@linearb, when do you reckon you will get your hands on Auricle? I know you have experience in technology.
Who knows! Whenever they start selling them, or I get bored enough to try to make my own. I've changed jobs like three times since I did that trial, and now I work with a bunch of CS/EE nerds, many of whom have tinnitus, but we're all too busy doing other stuff so far for side projects mucking with Arduino. Everyone I've shown the basic paper to has agreed it would be pretty simple to replicate the process in hardware; different people have different views on the risk profile.
Are you still on your medication cocktail with no plan of tapering just yet?
I have dropped the Gabapentin entirely and cut my Klonopin dose by between 12% and 25% over the last six months. I think my tinnitus is different and subjectively louder, but so far, I'm not thinking about it much more.
I think you misunderstood
@dd314. I don't think there's been any new upgrade to correct any latency issues, but the CEO claims that the latency has been corrected for since day 1, and is a non-issue.
It's entirely possible to do this, but it's just dumb to me as a professional code monkey. A wire solves this problem with zero compensation. Using an overloaded and fundamentally not-that-great stack of protocols like (whatever version of) Bluetooth and coding a technical ouroboros around it to avoid latency that you wouldn't need to adjust for in the first place if you were using a wire seems like a peak "cool tech idiocy."
Did you go for Lenire? What results have you had, if any? I have it available near me, but the $4950 cost is a little much of a chance to take.
Very risky chance unless you don't mind throwing away $5000 for something that's highly unlikely to lower tinnitus and could make it worse.
I haven't seen any compelling evidence aside from anecdotes that any of these things can have a permanently negative effect, and my conversations with the UMich staff about both their tech and Lenire (specifically) make me think it's
likely to be safe for me. I have no comment on other people's situations, and yes, "likely" is doing some work there.
I have $5000 sitting in an HSA that I could throw at this tomorrow. The nearest place that provides this is a 4-hour round trip. It's a 2-visit deal at least, so it's been life getting in the way, not money -- very busy with work lately and trying to help do organization and jamming with the local clique of electronic musicians and guitarists I know.
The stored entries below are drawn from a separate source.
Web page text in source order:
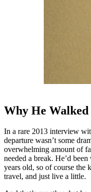
Why He
In a rare 2013 interview
departure wasn’t some
overwhelming amount of
needed a break. He’d
years old, so of course the
travel, and just live a little.
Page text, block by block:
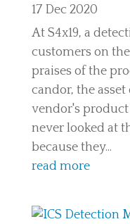
17 Dec 2020
At S4x19, a
customers on
praises of the
candor, the
vendor's product
never looked at
because they...
read more
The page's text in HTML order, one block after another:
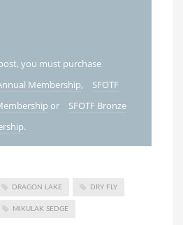
you must purchase
Membership,
SFOTF
or
SFOTF Bronze
.
DRAGON LAKE DRY FLY
MIKULAK SEDGE
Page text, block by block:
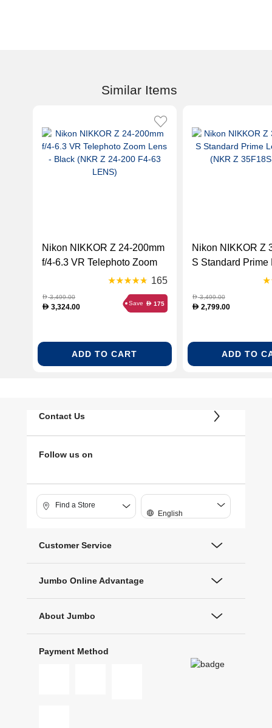
Similar Items
Nikon NIKKOR Z 24-200mm
f/4-6.3 VR Telephoto Zoom
Lens - Black (NKR Z 24-200
F4-63 LENS)
165
D3,499.00
D 3,324.00 Save D 175
ADD TO CART
Nikon NIKKOR Z
S Standard Prime
Black (NKR Z
LENS)
D3,499.00
D2,799.00
ADD TO
Contact Us
Follow us on
Find a Store
English
Customer Service
Jumbo Online Advantage
About Jumbo
Payment Method
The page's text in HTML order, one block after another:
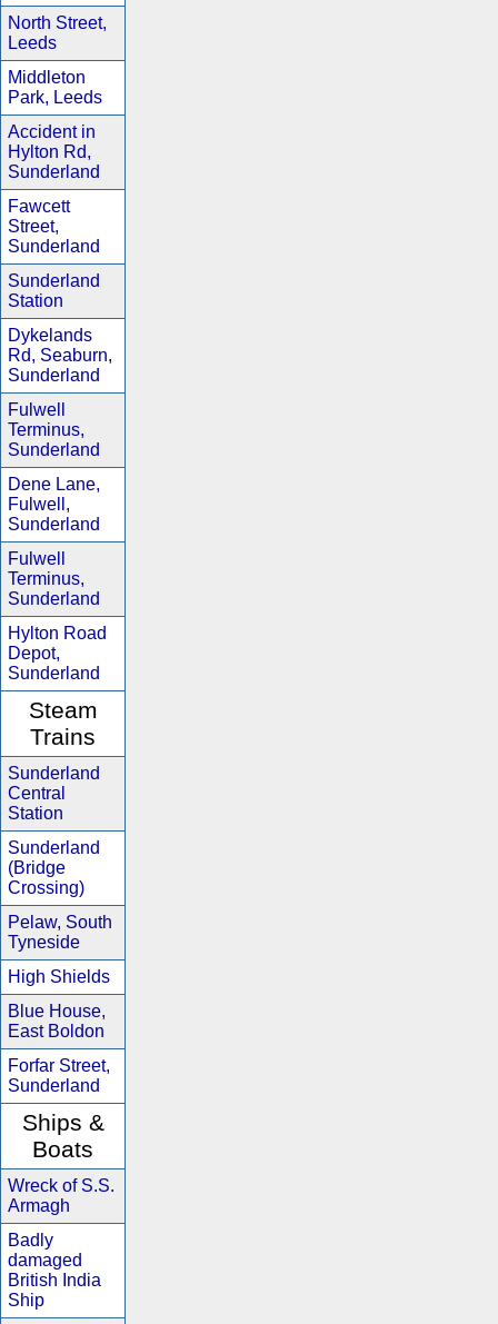
North Street,
Leeds
Middleton
Park, Leeds
Accident in
Hylton Rd,
Sunderland
Fawcett
Street,
Sunderland
Sunderland
Station
Dykelands
Rd, Seaburn,
Sunderland
Fulwell
Terminus,
Sunderland
Dene Lane,
Fulwell,
Sunderland
Fulwell
Terminus,
Sunderland
Hylton Road
Depot,
Sunderland
Steam
Trains
Sunderland
Central
Station
Sunderland
(Bridge
Crossing)
Pelaw, South
Tyneside
High Shields
Blue House,
East Boldon
Forfar Street,
Sunderland
Ships &
Boats
Wreck of S.S.
Armagh
Badly
damaged
British India
Ship
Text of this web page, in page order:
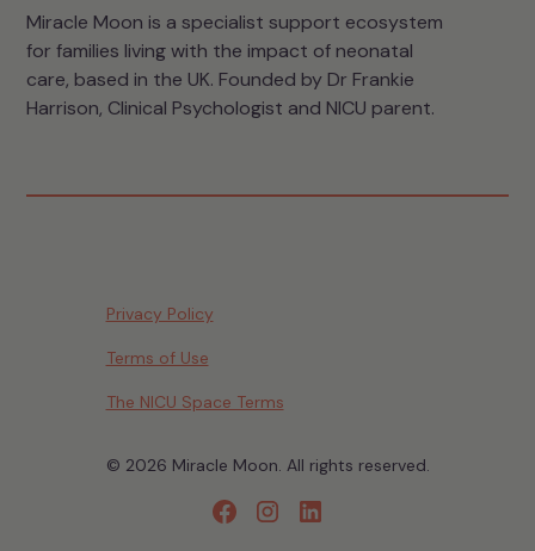
Miracle Moon is a specialist support ecosystem
for families living with the impact of neonatal
care, based in the UK. Founded by Dr Frankie
Harrison, Clinical Psychologist and NICU parent.
© 2026 Miracle Moon. All rights reserved.
Privacy Policy
Terms of Use
The NICU Space Terms
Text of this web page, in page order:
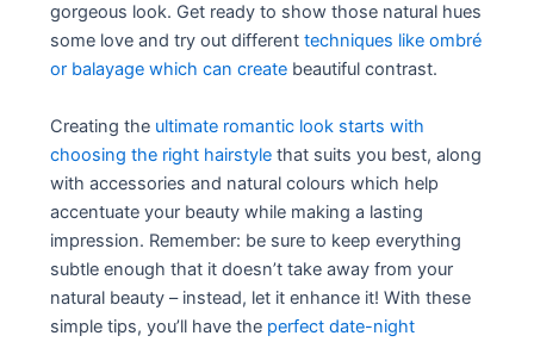
gorgeous look. Get ready to show those natural hues
some love and try out differenttechniques like ombré
or balayage which can create beautiful contrast.
Creating the ultimate romantic look starts with
choosing the right hairstyle that suits you best, along
with accessories and natural colours which help
accentuate your beauty while making a lasting
impression. Remember: be sure to keep everything
subtle enough that it doesn’t take away from your
natural beauty – instead, let it enhance it! With these
simple tips, you’ll have the perfect date-night
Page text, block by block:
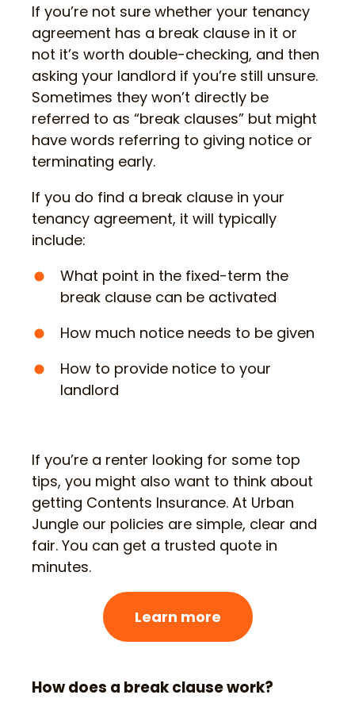
If you’re not sure whether your tenancy
agreement has a break clause in it or
not it’s worth double-checking, and then
asking your landlord if you’re still unsure.
Sometimes they won’t directly be
referred to as “break clauses” but might
have words referring to giving notice or
terminating early.
If you do find a break clause in your
tenancy agreement, it will typically
include:
What point in the fixed-term the
break clause can be activated
How much notice needs to be given
How to provide notice to your
landlord
If you’re a renter looking for some top
tips, you might also want to think about
getting Contents Insurance. At Urban
Jungle our policies are simple, clear and
fair. You can get a trusted quote in
minutes.
Learn more
How does a break clause work?
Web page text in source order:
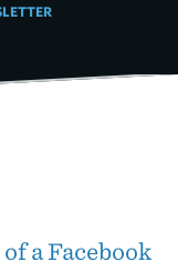
a Facebook
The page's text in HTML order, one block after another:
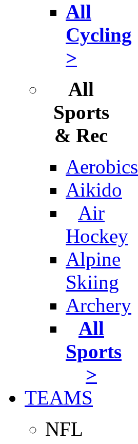
All
Cycling
>
All
Sports
& Rec
Aerobics
Aikido
Air
Hockey
Alpine
Skiing
Archery
All
Sports
>
TEAMS
NFL
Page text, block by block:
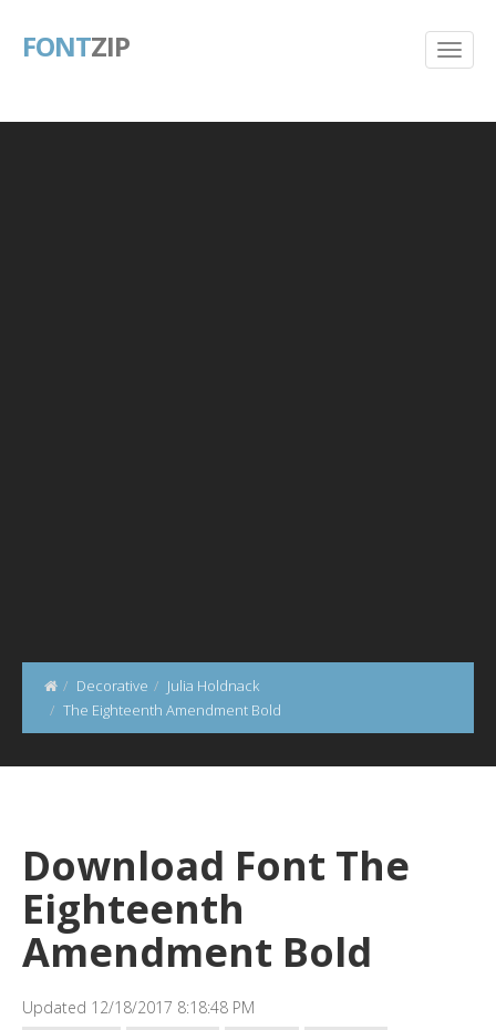
FONTZIP
Decorative
Julia Holdnack
The Eighteenth Amendment Bold
Download Font The
Eighteenth
Amendment Bold
Updated 12/18/2017 8:18:48 PM
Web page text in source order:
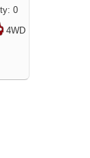
0
4WD
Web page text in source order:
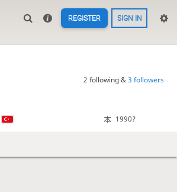
REGISTER SIGN IN
2 following &3 followers
1990?
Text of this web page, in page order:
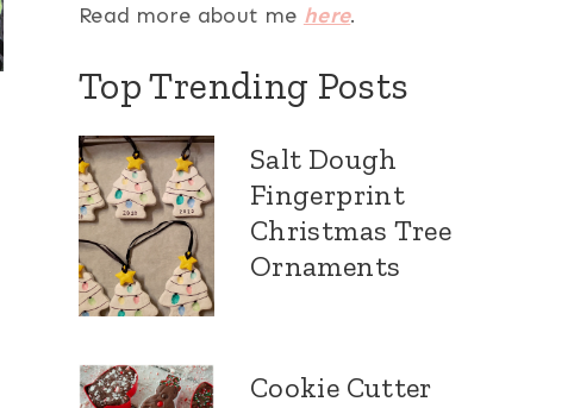
Read more about me here.
Top Trending Posts
Salt Dough
Fingerprint
Christmas Tree
Ornaments
Cookie Cutter
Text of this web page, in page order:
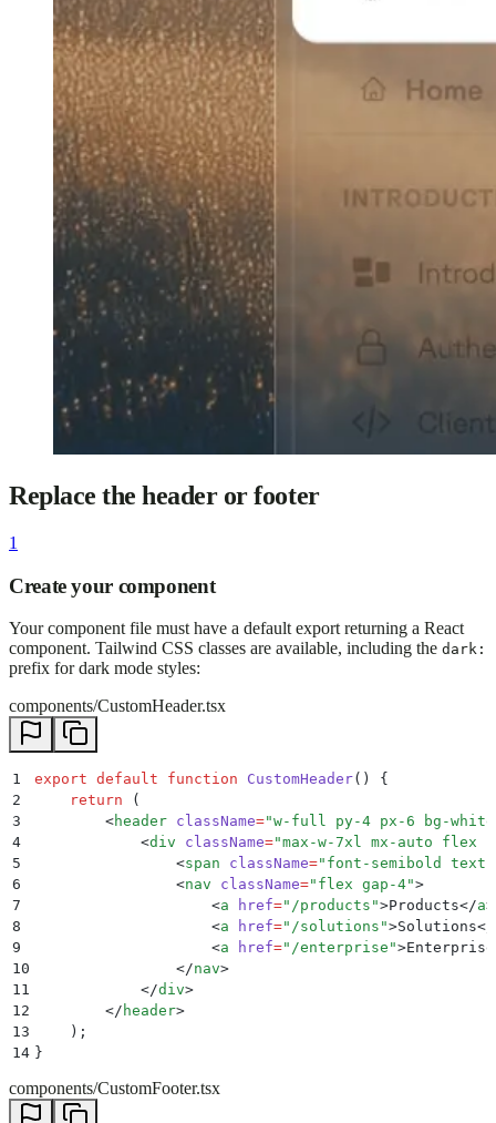
Replace the header or footer
1
Create your component
Your component file must have a default export returning a React
component. Tailwind CSS classes are available, including the dark:
prefix for dark mode styles:
components/CustomHeader.tsx
1 export default function CustomHeader()
{
2
    return
(
3
        <
header className="w-full py-4 px-6 bg-white
4
            <
div className="max-w-7xl mx-auto flex
5
                <
span className=" font-semibold
6
                <
nav className=" flex gap-4">
7
                    <
a href=" /products ">Products</a>
8
                    <
a href=" /solutions ">Solutions</
9
                    <
a href=" /enterprise ">Enterprise
10
                </
nav>
11
            </
div>
12
        </
header>
13
    )
;
14 }
components/CustomFooter.tsx
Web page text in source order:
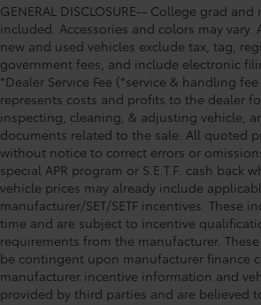
GENERAL DISCLOSURE-- College grad
included. Accessories and colors may vary.
new and used vehicles exclude tax, tag,
government fees, and include electronic
*Dealer Service Fee (*service & handling
represents costs and profits to the dealer
inspecting, cleaning, & adjusting vehicle,
documents related to the sale. All quoted
without notice to correct errors or
special APR program or S.E.T.F. cash back
vehicle prices may already include
manufacturer/SET/SETF incentives. These
time and are subject to incentive
requirements from the manufacturer.
be contingent upon manufacturer finance
manufacturer incentive information and
provided by third parties and are believed
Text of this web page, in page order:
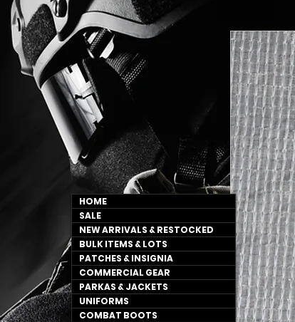
HOME
SALE
NEW ARRIVALS & RESTOCKED
BULK ITEMS & LOTS
PATCHES & INSIGNIA
COMMERCIAL GEAR
PARKAS & JACKETS
UNIFORMS
COMBAT BOOTS

I'm behind on mowing and every other piece of property maintenance that I am not paying someone else to do for me. Both kids are shifting from their school year routines to summer.
So, it's been a mess around here lately. I just got back from interstate travel, and I'm about to start Ketamine therapy (not really at all with tinnitus in mind; I am dealing with substantial emotional turmoil around a situation with aging relatives and them having to move). I don't really like crossing the streams of doing a ton of stuff at once.
I think this will happen at some point in 2024. But I'm also very cynical as to the results, which means I'm not in a screaming hurry, but also, if I get any positive results, I'll be as surprised as anyone else
$5000 is a lot of money. That's like ten big grocery trips for our family of 4 (or 20 trips if you go back to 2019 prices
), but compared to the amount of money I spent on my tinnitus from 2010-2017, it's a drop in the bucket.
I bet I spent $10,000 doing that UMich study; I just wanted to pay to be a cutting-edge lab rat. (The trial was free. 10-15 trips from DC -> MI with multi-day stays attached to them were definitely
not free). I heard that in subsequent studies, they did not allow people from very far out of the area; I was the only one, and maybe the logistical hassles I encountered a couple of times made them rethink that wisdom. Or, perhaps they quickly could enroll a bunch of local people, I don't know.
I lost touch with the UMich lab in about 2020, and I don't presently have contact information for anyone there
besides Dr. Shore. I might reach out to her again at the end of the year.